Dear lord I am terrified of moths and if they were in my cat food I would be scarred for life.


----------



## Silverfang (Mar 25, 2011)

Gross

not that the felines would mine... I've seen cats chow down on bugs before. Heck I see a spider on my floor I toss my cat at it. Not that she is too happy...


----------



## Laki (Aug 24, 2011)

Take pictures of it. That is something needs to be reported. Not only is Purina bottom of the barrel in terms of food quality, but thousands of people still buy it and feed it to their cats!
Keep an eye on your cat(s) if you just switched their food without gradual introduction. My cat Ollie got really sick when we switched him from those garbage corn filled brands to something higher quality.


----------



## teeneythebetta (Apr 29, 2012)

Laki said:


> Take pictures of it. That is something needs to be reported. Not only is Purina bottom of the barrel in terms of food quality, but thousands of people still buy it and feed it to their cats!
> Keep an eye on your cat(s) if you just switched their food without gradual introduction. My cat Ollie got really sick when we switched him from those garbage corn filled brands to something higher quality.


I'm hoping it will go smoothly, they get high quality canned foods so maybe that'll help.. 

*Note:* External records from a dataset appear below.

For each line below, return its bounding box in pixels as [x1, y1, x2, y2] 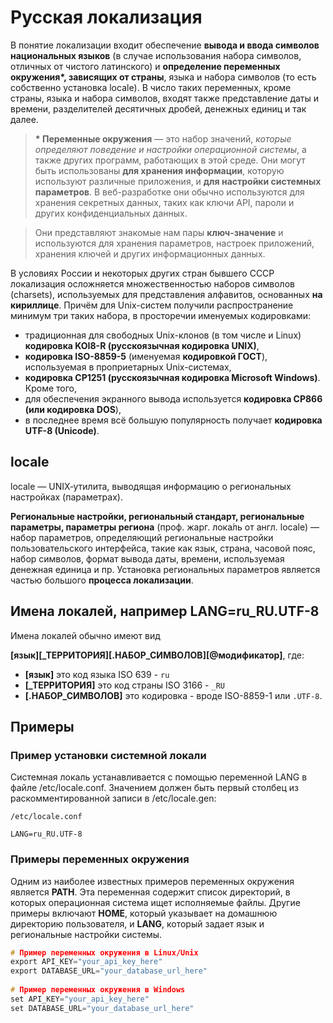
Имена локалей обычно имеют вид [10, 629, 161, 641]
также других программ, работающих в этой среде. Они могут [34, 154, 306, 166]
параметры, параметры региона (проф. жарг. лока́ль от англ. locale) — [10, 521, 320, 533]
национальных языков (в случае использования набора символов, [10, 49, 302, 61]
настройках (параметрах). [10, 491, 123, 503]
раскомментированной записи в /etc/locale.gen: [10, 792, 217, 805]
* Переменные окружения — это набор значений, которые [34, 132, 292, 145]
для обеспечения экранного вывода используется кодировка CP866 [24, 392, 323, 405]

I sent pics to PURINA. Do you think petco would take it back & refund my money?


----------



## Laki (Aug 24, 2011)

They should! I mean your bag is probably not the only one affected. The whole lot might be. The Purina company is going to want to know the lot number and upc number and possibly where you bought and when. (the upc is obvious, the lot number should be ink stamped on where ever the expiry date is)
I find wet food is important for cats too (far more nutrients than dry). My cat is soooo picky though!! lol he drinks a lot of water from his fountain.
Anyway, I hope you get refunded and perhaps get this out there! I understand this is probably not intentional but can you imagine the storage facilities for Purina?? They make a lot of products. SO I know they made a mistake, they need to correct it before someone feeds their cat some dried worms. o.o


----------



## Aahnay (Jul 3, 2012)

Wonder how long it was in some petco warehouse....


----------



## Pearl2011 (May 21, 2012)

There is no reason to not give you your money back. If they won't they just lost a customer. If they value your service at all they should give you a refund.


----------



## teeneythebetta (Apr 29, 2012)

They gave me store credit since I lost my receipt. I feel better giving them the blue buffalo now. I can already see that they eat A LOT less of BB than the junky food, since they're getting the nutrients with a little amount. :3


----------



## sjones (Apr 28, 2010)

It is so common for these "moth worms" to be found in petfood and other pantry items that you can buy special moth traps in the insecticide section of hardware stores. These worms are also found in people food, and often in organic food (since it is not sprayed with poison which would kill them as the food is stored). It is actually normal, and a good thing because it indicated less poison, however it is very common so don't think it's just purina.,, I would highly recommend feeding cats and dog grain-free food, because corn is not digestable and is used as a cheap filler in petfood. It can lead to stomach problems such as vomiting and bowel issues. Grain free is the way to go.


----------



## sjones (Apr 28, 2010)

Check it: http://www.huffingtonpost.com/2012/03/21/bugs-in-food-fda-allows_n_1370288.html


----------



## sjones (Apr 28, 2010)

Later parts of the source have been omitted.